As part of the analysis, grantees conduct a review and analysis of both the private and public sectors. The AI report includes jurisdictional data, an evaluation of the jurisdictions’ fair housing legal status, identification of impediments to fair housing choice and an assessment of current public and private fair housing programs and activities. The report concludes with a summary of impediments and recommendations for future action. Many of the recommendations can be incorporated into the grantee’s Fair Housing Plan, another obligation of CDBG grantees.

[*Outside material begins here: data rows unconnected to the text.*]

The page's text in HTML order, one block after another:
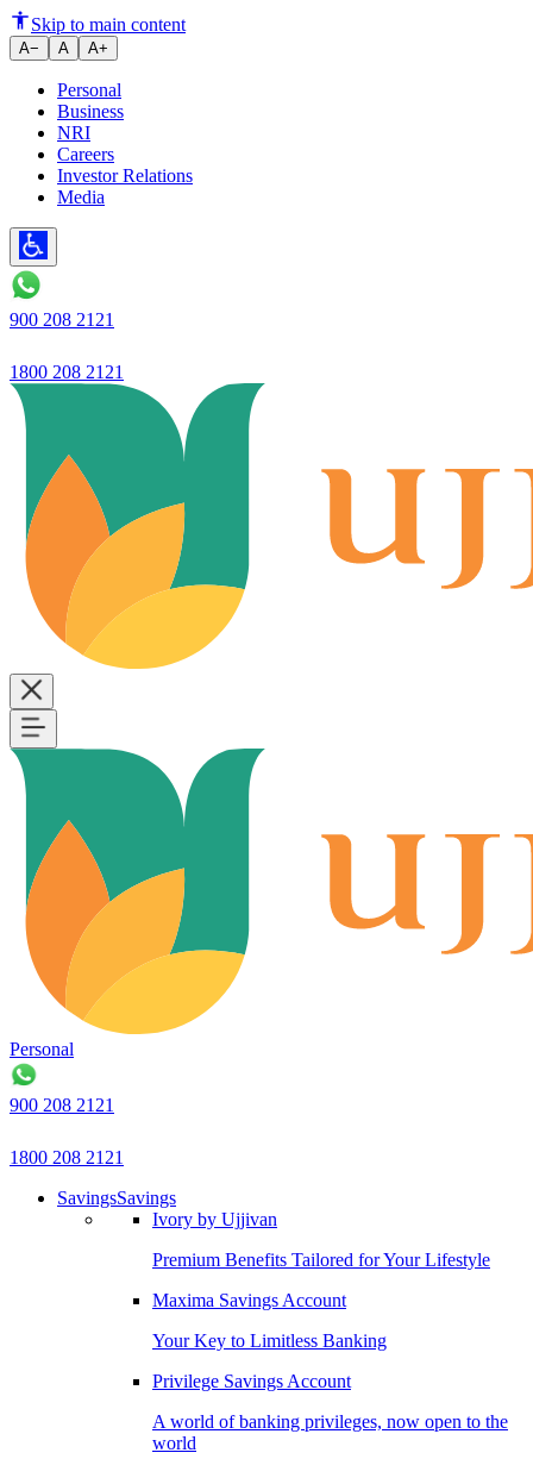
All-round performance
Skip to main content
A− A A+
Personal
Business
NRI
Careers
Investor Relations
Media
900 208 2121
1800 208 2121
Personal
900 208 2121
1800 208 2121
SavingsSavings
Ivory by Ujjivan
Premium Benefits Tailored for Your Lifestyle
Maxima Savings Account
Your Key to Limitless Banking
Privilege Savings Account
A world of banking privileges, now open to the
world
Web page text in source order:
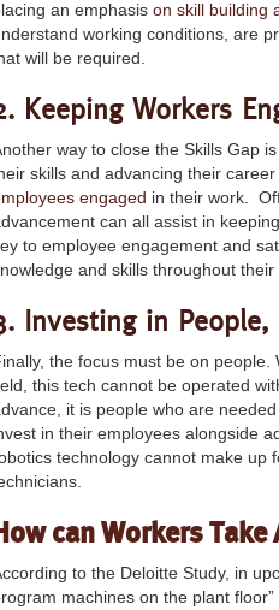
an emphasis on skill building
working conditions, are
will be required.
Keeping Workers
way to close the Skills Gap
skills and advancing their
engaged in their work.
can all assist in
to employee engagement and
and skills throughout their
Investing in People,
the focus must be on
this tech cannot be operated
it is people who are
in their employees alongside
technology cannot make up
can Workers
to the Deloitte Study, in
machines on the plant
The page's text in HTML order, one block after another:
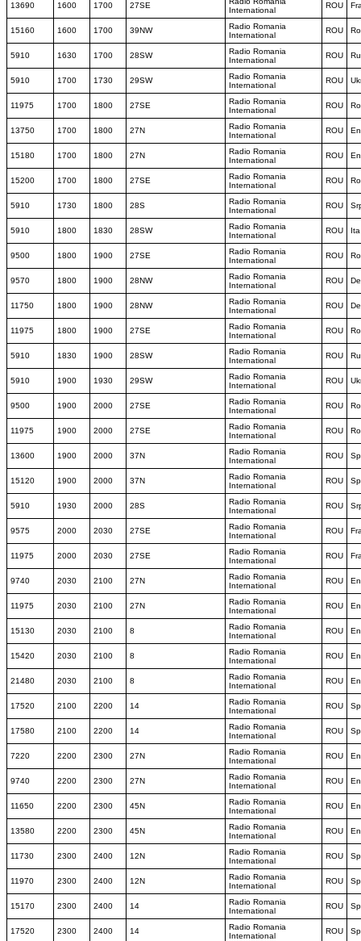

Both HUD and the NC Department of Commerce offer guidance and tips for conducting a thorough review of both the private and public sectors. Differences in community, economic, financial and demographic characteristics among jurisdictions are all accounted for, allowing for flexibility in the analysis and a well-tailored end product. The process of conducting the analysis allows counties to identify their own impediments to fair housing and create a plan unique to the needs and assets of that community. The flexibility granted during the process and the opportunity to identify unique community assets and needs provides grantees with a useful document, which can be used as a guide for all of those involved in housing.